WhatsApp Channel Banner

NPL Berhasil Ditekan, Bank NTT Berpotensi kembali Salurkan KUR

waktu baca 2 menit
Kamis, 24 Apr 2025 06:09 330 Times NTT

Kupang, TIMESNTT.COM-Pelaksana Tugas (Plt) Dirut Bank NTT Yohanis Landu Praing  optimis, tren penurunan NPL bisa dipertahankan dalam dua hingga tiga bulan ke depan.

Jika demikian, Bank NTT berpeluang besar memperoleh kembali kuota penyaluran KUR UMKM dari pemerintah pusat hingga Rp1 triliun.

“Kalau angkanya stabil atau terus turun, maka kuota itu pasti kita dapat. Tapi selama tiga bulan ini kita harus jaga agar NPL-nya tidak naik lagi,” katanya usai Rapat Bersama DPRD NTT, Rabu 23 April.

Dikatakan Yohanis, selain fokus pada penyaluran KUR, Bank NTT juga tengah mendorong proses digitalisasi untuk mendukung optimalisasi Pendapatan Asli Daerah (PAD). Menurut Yohanis, digitalisasi menjadi salah satu langkah strategis dalam meningkatkan penerimaan daerah, terutama di sektor perpajakan.

“Sekarang kan semuanya digitalisasi, karena itu salah satu sumber untuk menaikkan PAD, baik sektor pajak maupun lainnya. Memang kita arahnya ke sana semua,” ujarnya.

Baca Juga  Bank NTT Serahkan CSR Rp 250 juta kepada Pemerintah Kabupaten Rote Ndao

Selain itu, Yohanis juga menegaskan komitmen Bank NTT dalam mendukung visi-misi kepala daerah di NTT, terutama dalam hal penguatan ketahanan pangan dan hilirisasi demi kesejahteraan masyarakat.

“Kami dukung visi misi gubernur, walikota, dan para bupati.

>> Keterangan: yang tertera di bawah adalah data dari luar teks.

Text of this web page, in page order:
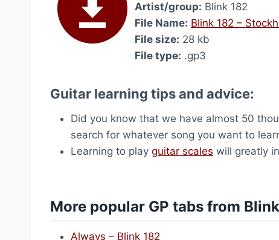
Artist/group: Blink 182
File Name: Blink 182 –
File size: 28 kb
File type: .gp3
Guitar learning tips and advice:
Did you know that we have almost 50
search for whatever song you want to
Learning to play guitar scales will greatly
More popular GP tabs from
Always – Blink 182
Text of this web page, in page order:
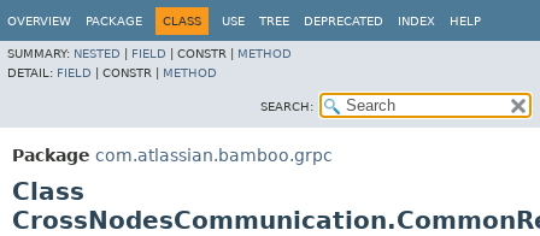
OVERVIEW PACKAGE CLASS USE TREE DEPRECATED INDEX HELP
SUMMARY: NESTED FIELD CONSTR | METHOD
DETAIL: FIELD CONSTR | METHOD
SEARCH:
Package com.atlassian.bamboo.grpc
Class
View cookie preferences
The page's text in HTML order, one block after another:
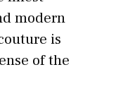
modern
is
of the
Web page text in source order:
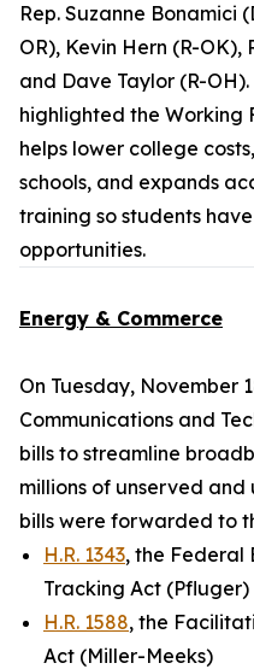
Rep. Suzanne Bonamici
OR), Kevin Hern (R-OK),
and Dave Taylor (R-
highlighted the Working
helps lower college
schools, and expands
training so students
opportunities.
Energy & Commerce
On Tuesday, November
Communications and
bills to streamline
millions of unserved and
bills were forwarded to
H.R. 1343, the Federal
Tracking Act (Pfluger)
H.R. 1588, the
Act (Miller-Meeks)
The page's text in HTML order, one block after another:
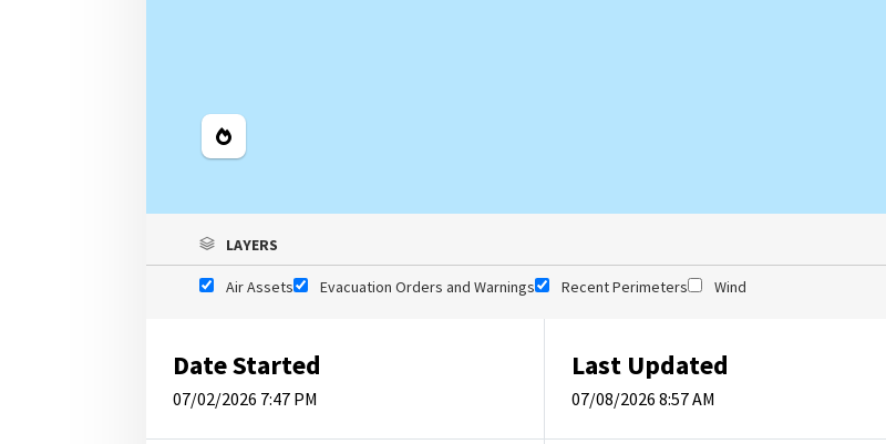
Legend
LAYERS
Air Assets Evacuation Orders and Warnings Recent Perimeters Wind
Date Started
07/02/2026 7:47 PM
Last Updated
07/08/2026 8:57 AM
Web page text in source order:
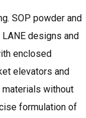
SOP powder and
designs and
enclosed
elevators and
without
formulation of
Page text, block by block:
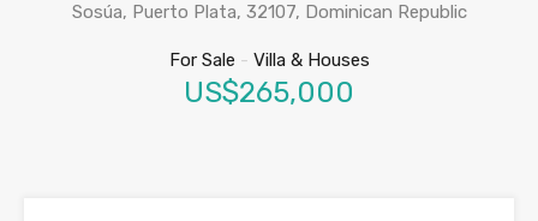
Sosúa, Puerto Plata, 32107, Dominican Republic
For Sale - Villa & Houses
US$265,000
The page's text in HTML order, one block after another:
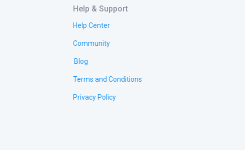
Help & Support
Help Center
Community
Blog
Terms and Conditions
Privacy Policy
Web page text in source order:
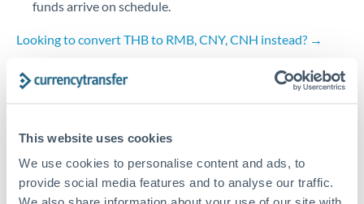
This website uses cookies
We use cookies to personalise content and ads, to
provide social media features and to analyse our traffic.
United States
funds arrive on schedule.
Looking to convert THB to RMB, CNY, CNH instead? →
How Long Does a RMB, CNY, CNH to THB Transfer
Take?
Additional verification may apply
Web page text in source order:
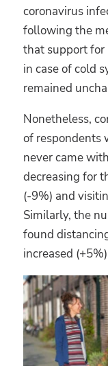
coronavirus
following the
that support for
in case of cold
remained
Nonetheless,
of respondents
never came
decreasing for
(-9%) and
Similarly, the
found
increased

Ini kan terkait dengan kesejahteraan, itu yang paling penting,” ujarnya.

Sementara itu, terkait pelaksanaan Rapat Umum Pemegang Saham (RUPS), Yohanis menyatakan bahwa Bank NTT masih menunggu arahan resmi dari Gubernur NTT, Emanuel Melkiades Laka Lena selaku pemegang saham pengendali.

“Kalau soal RUPS, kita tunggu arahan dari Pak Gubernur,” tandasnya.

Baca Juga  Pulau Sumba Sudah Dihuni Manusia Setidaknya Sejak 2.800 Tahun Lalu

Diketahui, Bank Pembangunan Daerah Nusa Tenggara Timur (Bank NTT) mencatat kinerja positif dengan berhasil menekan angka kredit bermasalah atau non performing loan (NPL) Kredit Usaha Rakyat (KUR) Mikro hingga mencapai 2,6 persen.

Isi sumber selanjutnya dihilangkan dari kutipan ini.